Data Science Final Project

Introduction

There are many UFO reports across the United States categorized by event date, state, shape of UFO and date posted.Our project tends to analyze correlation between UFO reports and other data, like GIS and weather. Our project tends to analyze correlation between UFO reports and other data, like GIS and weather.

Questions of interest

  1. How can we predict when and where UFO will appear, and the trend of its occurrence?
  2. With so many UFO reports, how can we figure out which of these UFO reports are fake?
  3. Are there any relationships between UFOs features or characteristics with corresponding weather or GIS information?

Data structure

Data source: The National UFO Reporting Center Online Database

Data structure:

UFO report data before cleaning:

        b'\\r\\n2/22/17 19:30\\r\\nSwanville\\r\\nME\\r\\nLight\\r\\n45 minutes\\r\\nBright pulsating white light brighter than Venus in vicinity of Swanville, ME.  ((anonymous report)) ((NUFORC Note:  Venus.  PD))\\r\\n2/22/17\\r\\n\\r\\n'
      

UFO report data after cleaning:

        b'time'   b'city'   b'state'  b'shape'  b'duration' b'summary'
        
        b'2/22/17 19:30'  b'Swanville'  b'ME'   b'Light'  b'45 minutes' b'Bright pulsating white light brighter than Venus in vicinity of Swanville, ME.  ((anonymous report)) ((NUFORC Note:  Venus.  PD))' 
      

Method & Technology

Predicting about UFO needs correlation of many sources of data, including the UFO-report data, geography information, and the weather. UFO Reports is the basic data of our system. There are 5 steps regarding our data:

  1. Creating database of GIS, UFO-Reports and weather.
  2. Using NLP technology to analyze summary data in the UFO Reports data. To extract features about UFO. Creating chart (style, color, characteristics) of UFO.
  3. Indexed by date and location data of UFO Reports, scraping the corresponding GIS and weather data, and integrating them together.
  4. Using machine-learning or neural network to train our data, figure out patterns and correlation between UFO witness with GIS and weather at that time.
  5. Combining the information entered by user and weather forecasting data to do prediction In order to predict the possibility to see an UFO in the future.

We will use SQLite to store our data.
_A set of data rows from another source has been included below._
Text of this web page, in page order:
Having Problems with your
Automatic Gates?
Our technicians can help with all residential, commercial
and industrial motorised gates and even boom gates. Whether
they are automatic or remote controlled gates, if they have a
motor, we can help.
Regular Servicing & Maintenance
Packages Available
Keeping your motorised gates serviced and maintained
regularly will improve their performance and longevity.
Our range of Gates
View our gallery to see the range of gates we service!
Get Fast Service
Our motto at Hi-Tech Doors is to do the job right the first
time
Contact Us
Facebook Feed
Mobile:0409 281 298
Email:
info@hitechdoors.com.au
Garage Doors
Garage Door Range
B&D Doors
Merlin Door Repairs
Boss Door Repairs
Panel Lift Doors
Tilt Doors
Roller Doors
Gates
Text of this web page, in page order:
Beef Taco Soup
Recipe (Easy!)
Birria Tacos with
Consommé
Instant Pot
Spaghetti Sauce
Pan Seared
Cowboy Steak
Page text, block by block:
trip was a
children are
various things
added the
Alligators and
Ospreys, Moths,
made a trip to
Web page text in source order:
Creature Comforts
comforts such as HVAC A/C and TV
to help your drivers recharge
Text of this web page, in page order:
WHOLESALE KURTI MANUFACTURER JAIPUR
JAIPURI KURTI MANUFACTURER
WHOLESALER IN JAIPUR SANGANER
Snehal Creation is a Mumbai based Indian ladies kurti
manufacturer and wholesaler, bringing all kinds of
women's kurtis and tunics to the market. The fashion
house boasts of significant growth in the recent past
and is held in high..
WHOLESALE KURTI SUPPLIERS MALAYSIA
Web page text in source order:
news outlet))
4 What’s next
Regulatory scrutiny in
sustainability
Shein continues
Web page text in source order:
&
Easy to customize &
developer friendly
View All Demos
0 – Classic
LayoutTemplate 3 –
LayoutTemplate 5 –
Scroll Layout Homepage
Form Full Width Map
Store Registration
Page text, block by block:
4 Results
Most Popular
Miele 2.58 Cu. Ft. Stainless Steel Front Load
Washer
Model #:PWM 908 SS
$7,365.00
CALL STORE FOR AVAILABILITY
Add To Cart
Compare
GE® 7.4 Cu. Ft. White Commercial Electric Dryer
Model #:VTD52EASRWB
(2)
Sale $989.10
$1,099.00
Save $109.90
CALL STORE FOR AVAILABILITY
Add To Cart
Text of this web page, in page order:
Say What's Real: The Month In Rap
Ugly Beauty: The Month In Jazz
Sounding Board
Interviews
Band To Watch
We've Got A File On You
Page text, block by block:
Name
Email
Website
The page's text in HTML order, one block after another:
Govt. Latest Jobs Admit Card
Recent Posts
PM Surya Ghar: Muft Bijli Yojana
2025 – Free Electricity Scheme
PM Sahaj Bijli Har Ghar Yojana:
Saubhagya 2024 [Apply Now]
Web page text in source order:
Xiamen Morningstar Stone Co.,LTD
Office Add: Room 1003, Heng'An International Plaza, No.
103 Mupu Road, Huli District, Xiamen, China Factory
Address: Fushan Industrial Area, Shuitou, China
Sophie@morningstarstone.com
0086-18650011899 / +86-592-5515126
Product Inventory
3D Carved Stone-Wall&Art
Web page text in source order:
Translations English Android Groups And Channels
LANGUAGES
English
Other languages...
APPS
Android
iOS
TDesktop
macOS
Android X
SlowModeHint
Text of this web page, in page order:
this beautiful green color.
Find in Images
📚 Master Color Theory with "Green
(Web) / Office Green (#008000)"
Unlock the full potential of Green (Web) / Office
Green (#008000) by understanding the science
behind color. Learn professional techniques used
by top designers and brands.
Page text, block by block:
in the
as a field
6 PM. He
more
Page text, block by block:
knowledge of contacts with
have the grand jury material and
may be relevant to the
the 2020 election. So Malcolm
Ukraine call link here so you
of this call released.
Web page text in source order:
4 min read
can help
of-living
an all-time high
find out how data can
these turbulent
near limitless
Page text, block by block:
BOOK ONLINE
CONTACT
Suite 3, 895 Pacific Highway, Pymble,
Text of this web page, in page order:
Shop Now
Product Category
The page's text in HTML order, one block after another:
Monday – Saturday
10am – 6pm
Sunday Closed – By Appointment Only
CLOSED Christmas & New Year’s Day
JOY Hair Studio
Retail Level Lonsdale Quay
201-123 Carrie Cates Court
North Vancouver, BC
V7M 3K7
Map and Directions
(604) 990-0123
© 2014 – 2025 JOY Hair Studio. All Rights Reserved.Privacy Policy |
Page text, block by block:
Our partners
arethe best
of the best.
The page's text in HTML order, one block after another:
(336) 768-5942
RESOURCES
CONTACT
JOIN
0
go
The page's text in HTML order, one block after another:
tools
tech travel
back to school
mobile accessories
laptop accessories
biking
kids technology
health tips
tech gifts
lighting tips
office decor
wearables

We will create a system based in python that does Natural Language Processing, Classification and generating statistical results. With UFO-witness summaries, we are able to extract high probability features of UFO occurrence, such as shape, color, movement, brightness. We would then use these data to generate charts of all documented UFO characteristics. With time, location and weather data we could used to predict future events of UFO. By user inputting desired destination, time and weather condition, our system will generate a probability one would encounter UFO appearance. We will also build an interactive front-end for users to change parameters and see results.

Visualization

We will incorporate HTML5 + CSS3 with Python Server to create a modern interactive web application. Users will be able to access using a computer or smartphone. By selecting parameters such as weather, location, and time, users will see the likelihood of an UFO occurrence. Users could also see visualizations of statistical data by selecting criteria such as time of the day, day of the month, month of the year, places, shapes, weather conditions etc. Finally we will provide a text-area where users could enter UFO reports, and our application will give probability of whether such report is a hoax or not based on analyzing the existing language contents of UFO events.

We will use D3, CG to create charts that show the features we extract from the witness summary data. D3 creates visualization of Big Data analysis results. Map to show the distribution of UFO witnesses, as well as visualizes their relation with weather and GIS. All of the above can be shown on a website.

What to Do

We are now working on Google Map API, to make map visualization of our witness report data. We are also on our way to create database.